It is amazing how a tiny conversation can turn into something big and delicious! Two words…History Bites!

What’s History Bites, you ask? It is a fabulous food event that has served as the finishing touch of the Museum’s annual Commemoration of the Battle of Hampton Roads for the past 10 years! Local restaurants and caterers show off their culinary talents by recreating historical dishes from the time period. The evening is topped off with awards like Best Entree, Best Dessert, People’s Choice, and of course, the crowning honor of the night, the Ironclad Chef Award for Historical Accuracy.
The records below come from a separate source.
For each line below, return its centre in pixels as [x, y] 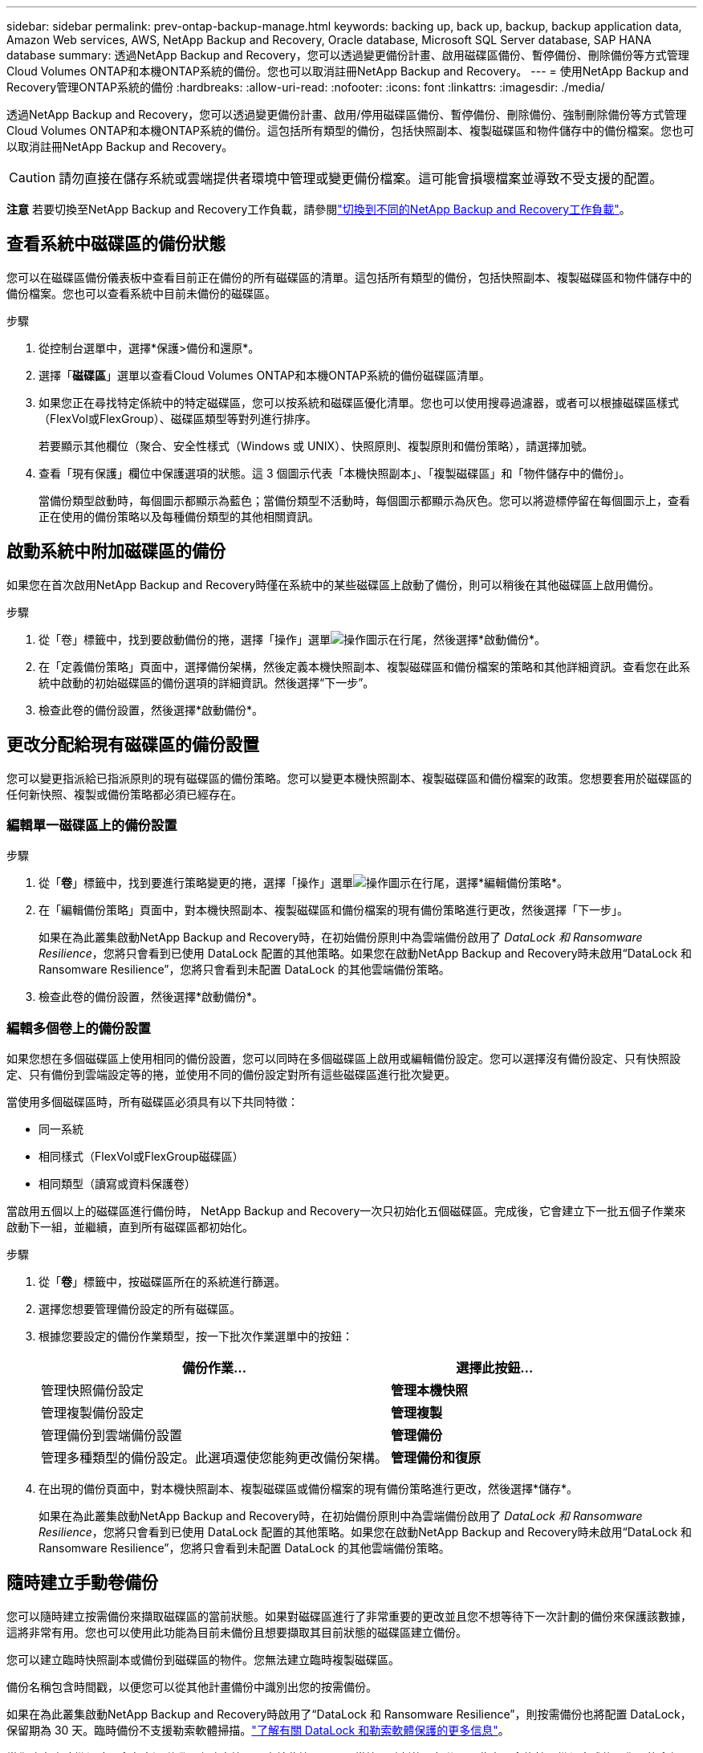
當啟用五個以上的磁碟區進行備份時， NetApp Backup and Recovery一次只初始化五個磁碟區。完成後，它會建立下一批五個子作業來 [346, 1211]
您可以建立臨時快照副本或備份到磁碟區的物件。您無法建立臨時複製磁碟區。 [203, 1659]
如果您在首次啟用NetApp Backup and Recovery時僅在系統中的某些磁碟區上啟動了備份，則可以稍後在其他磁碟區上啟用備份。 [333, 584]
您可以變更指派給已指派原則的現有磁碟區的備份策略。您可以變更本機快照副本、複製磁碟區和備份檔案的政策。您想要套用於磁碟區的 [349, 778]
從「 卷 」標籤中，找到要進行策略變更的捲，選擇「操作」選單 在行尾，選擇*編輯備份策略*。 [304, 883]
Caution [33, 177]
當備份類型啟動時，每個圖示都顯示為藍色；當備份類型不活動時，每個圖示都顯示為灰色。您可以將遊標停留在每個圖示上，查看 [364, 500]
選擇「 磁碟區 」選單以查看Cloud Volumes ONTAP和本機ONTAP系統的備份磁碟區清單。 [264, 375]
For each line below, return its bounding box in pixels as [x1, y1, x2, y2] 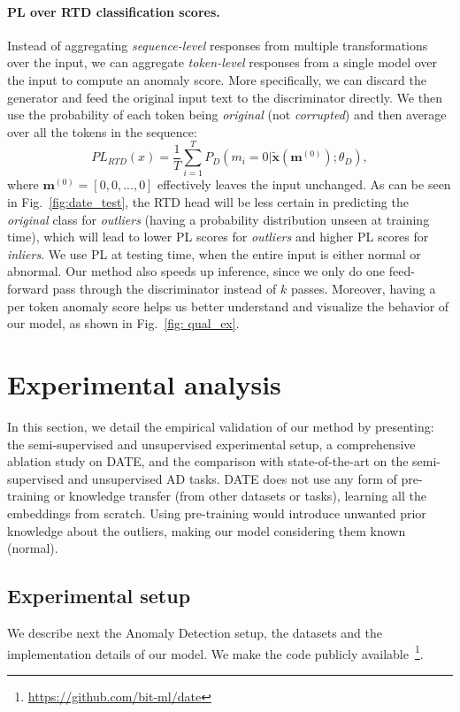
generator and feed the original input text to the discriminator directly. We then [7, 88, 442, 106]
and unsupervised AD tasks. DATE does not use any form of [67, 469, 397, 487]
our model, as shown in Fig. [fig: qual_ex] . [7, 314, 240, 333]
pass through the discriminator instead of [52, 279, 277, 298]
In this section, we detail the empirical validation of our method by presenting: [7, 417, 434, 435]
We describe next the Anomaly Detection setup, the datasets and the [7, 623, 383, 641]
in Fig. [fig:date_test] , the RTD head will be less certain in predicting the [7, 193, 409, 211]
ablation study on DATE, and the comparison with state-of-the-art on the [7, 452, 409, 471]
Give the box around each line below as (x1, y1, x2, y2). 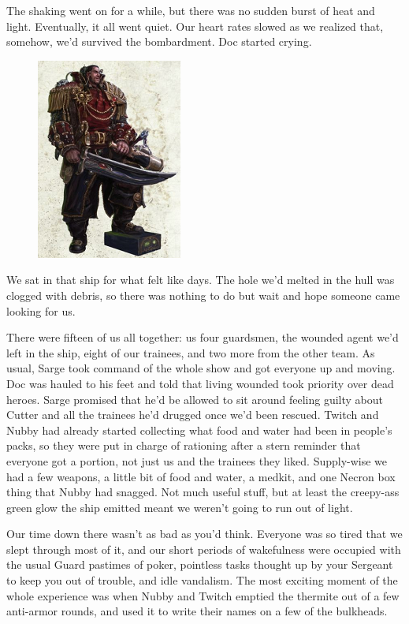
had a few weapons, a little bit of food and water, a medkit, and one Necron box (6, 468, 396, 484)
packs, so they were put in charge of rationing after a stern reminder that (6, 437, 361, 454)
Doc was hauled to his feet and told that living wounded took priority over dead (6, 375, 394, 391)
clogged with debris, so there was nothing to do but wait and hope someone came (6, 286, 400, 303)
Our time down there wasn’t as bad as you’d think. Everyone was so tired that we (6, 525, 403, 542)
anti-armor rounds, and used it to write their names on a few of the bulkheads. (6, 603, 388, 619)
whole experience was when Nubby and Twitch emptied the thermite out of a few (6, 587, 400, 603)
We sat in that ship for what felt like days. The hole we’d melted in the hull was (6, 271, 395, 288)
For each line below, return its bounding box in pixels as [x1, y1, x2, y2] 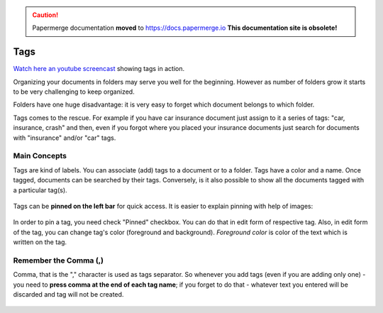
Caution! [32, 11, 59, 19]
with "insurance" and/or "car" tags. [13, 133, 116, 142]
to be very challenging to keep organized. [13, 87, 135, 96]
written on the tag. [13, 238, 67, 246]
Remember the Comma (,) [13, 256, 104, 265]
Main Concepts [13, 151, 67, 161]
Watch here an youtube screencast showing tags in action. [13, 65, 184, 73]
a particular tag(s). [13, 185, 67, 194]
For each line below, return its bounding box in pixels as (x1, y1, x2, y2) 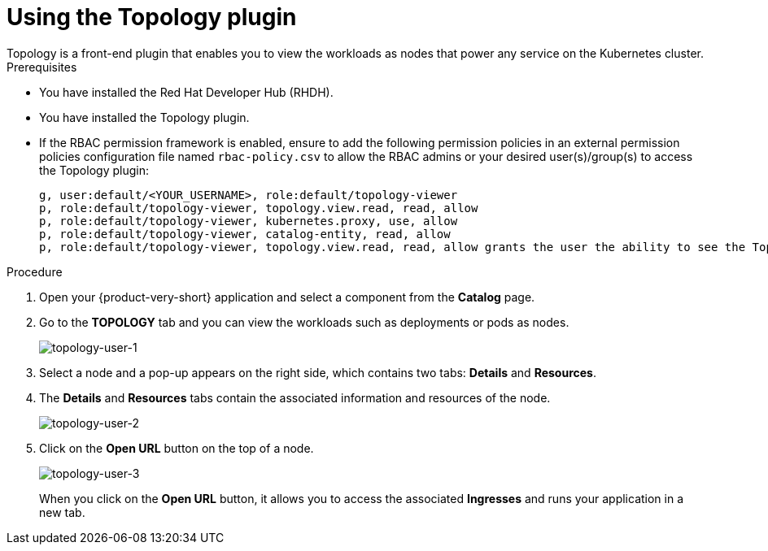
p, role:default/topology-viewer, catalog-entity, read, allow (39, 227, 451, 241)
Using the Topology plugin (7, 3, 297, 31)
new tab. (39, 505, 85, 519)
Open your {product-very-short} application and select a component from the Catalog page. (39, 289, 535, 304)
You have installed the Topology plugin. (39, 110, 250, 124)
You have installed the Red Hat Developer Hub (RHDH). (39, 85, 334, 99)
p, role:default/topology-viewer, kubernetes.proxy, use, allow (39, 214, 458, 228)
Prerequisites (7, 59, 77, 74)
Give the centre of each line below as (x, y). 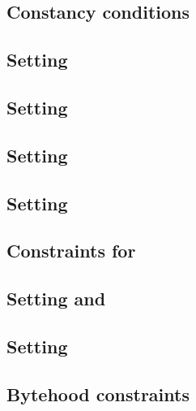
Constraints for (71, 251)
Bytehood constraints (98, 394)
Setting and (56, 299)
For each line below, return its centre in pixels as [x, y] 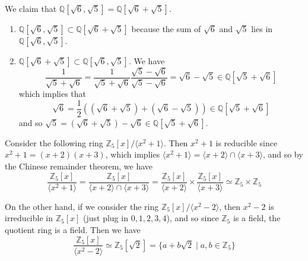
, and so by [283, 154]
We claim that [31, 8]
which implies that [53, 94]
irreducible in [29, 218]
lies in [262, 29]
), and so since [193, 218]
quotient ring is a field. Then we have [73, 229]
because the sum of [166, 29]
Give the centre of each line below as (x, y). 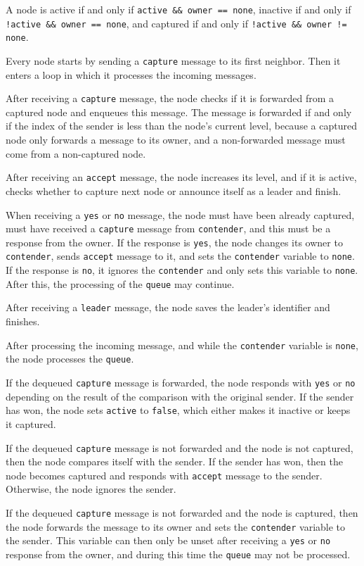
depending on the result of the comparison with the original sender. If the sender (180, 396)
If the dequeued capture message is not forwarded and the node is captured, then (182, 512)
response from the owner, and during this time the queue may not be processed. (178, 554)
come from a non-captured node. (76, 153)
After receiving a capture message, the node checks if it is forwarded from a (170, 98)
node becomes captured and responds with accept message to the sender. (164, 475)
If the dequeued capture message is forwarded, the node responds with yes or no (181, 382)
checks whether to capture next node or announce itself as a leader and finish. (174, 190)
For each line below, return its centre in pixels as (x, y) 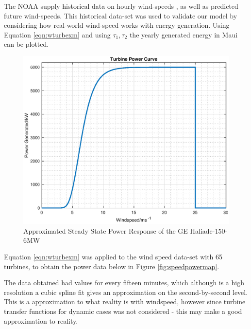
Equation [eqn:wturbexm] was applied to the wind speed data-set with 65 (113, 257)
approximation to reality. (41, 320)
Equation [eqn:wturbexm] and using (57, 34)
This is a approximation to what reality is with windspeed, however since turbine (125, 302)
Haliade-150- (209, 230)
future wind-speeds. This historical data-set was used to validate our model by (121, 15)
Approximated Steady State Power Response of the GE (106, 230)
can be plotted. (26, 44)
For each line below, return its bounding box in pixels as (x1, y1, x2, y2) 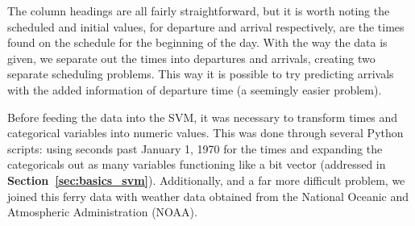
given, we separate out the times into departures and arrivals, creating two (7, 49, 376, 66)
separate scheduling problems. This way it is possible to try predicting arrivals (7, 65, 394, 82)
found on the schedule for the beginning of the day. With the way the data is (7, 34, 388, 51)
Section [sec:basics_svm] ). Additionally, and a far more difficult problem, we (7, 171, 405, 188)
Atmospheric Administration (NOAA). (7, 203, 197, 220)
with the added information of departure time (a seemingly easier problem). (7, 81, 382, 98)
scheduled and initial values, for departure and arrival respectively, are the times (7, 18, 405, 35)
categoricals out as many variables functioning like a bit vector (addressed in (7, 156, 386, 173)
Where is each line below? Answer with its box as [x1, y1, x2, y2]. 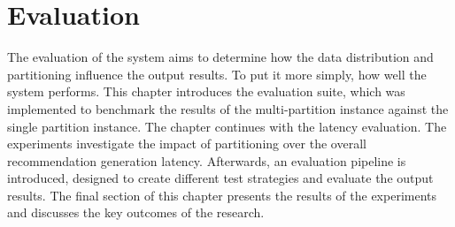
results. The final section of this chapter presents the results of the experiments [7, 185, 437, 204]
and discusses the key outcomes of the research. [7, 203, 265, 222]
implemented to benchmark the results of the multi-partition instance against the [7, 99, 449, 117]
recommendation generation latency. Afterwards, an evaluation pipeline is [7, 151, 406, 170]
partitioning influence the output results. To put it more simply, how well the [7, 64, 427, 83]
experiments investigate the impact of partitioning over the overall [7, 134, 366, 153]
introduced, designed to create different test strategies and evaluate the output [7, 169, 434, 187]
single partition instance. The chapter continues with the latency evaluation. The [7, 117, 447, 135]
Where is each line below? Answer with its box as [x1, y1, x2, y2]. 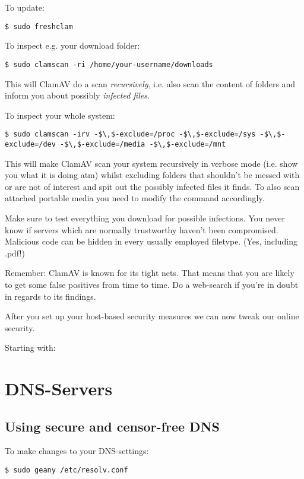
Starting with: [5, 341, 56, 354]
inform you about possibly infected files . [5, 89, 150, 101]
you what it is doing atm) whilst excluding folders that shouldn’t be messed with [5, 169, 300, 181]
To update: [5, 1, 45, 13]
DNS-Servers [5, 376, 113, 401]
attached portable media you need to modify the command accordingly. [5, 192, 265, 204]
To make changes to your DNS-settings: [5, 445, 149, 457]
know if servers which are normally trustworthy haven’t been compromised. [5, 223, 278, 236]
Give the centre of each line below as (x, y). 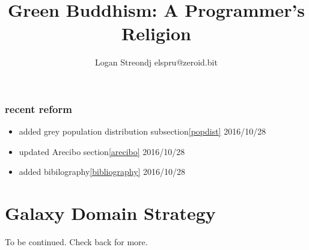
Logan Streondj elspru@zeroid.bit (156, 62)
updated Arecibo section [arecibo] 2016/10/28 (102, 151)
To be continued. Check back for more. (76, 242)
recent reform (38, 108)
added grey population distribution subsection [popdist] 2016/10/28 (142, 131)
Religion (156, 33)
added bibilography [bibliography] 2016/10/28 (102, 172)
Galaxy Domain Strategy (110, 213)
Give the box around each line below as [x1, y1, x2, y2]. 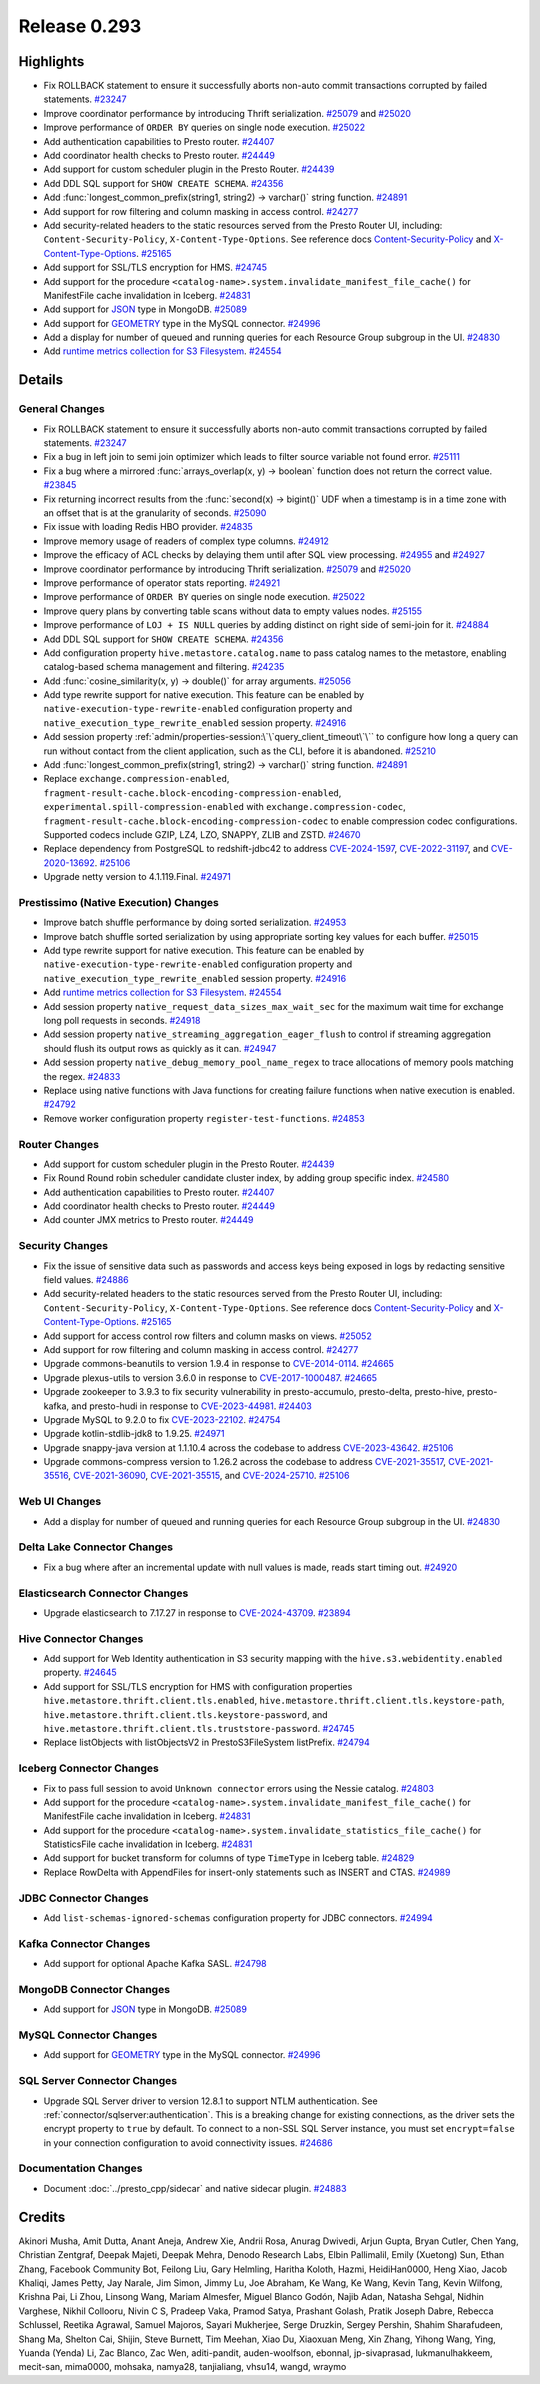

The Ironclad Chef Award! Remember that tiny conversation, I mentioned? Back in 2011, I was chatting with my then-supervisor, Anna Holloway, one day and somehow we got on the subject of food. The television show, Iron Chef, came up and we found that it was a favorite of both of us. She made a comment that it would be amazing to do something similar but with a Mariners’ Museum twist. Anna knew that I, along with one of the museum’s longtime costumed interpreters, Eric Jeanneret, had extensive backgrounds in historical cooking.

“You two could battle each other and we can have a few judges to taste test and choose a winner. We started laughing and said we should call it the “Battle of the Ironclad Chefs” in honor of USS Monitor, our precious ironclad. We later decided to call it History Bites! Thus, a delicious event was born! And I won the top award two years straight!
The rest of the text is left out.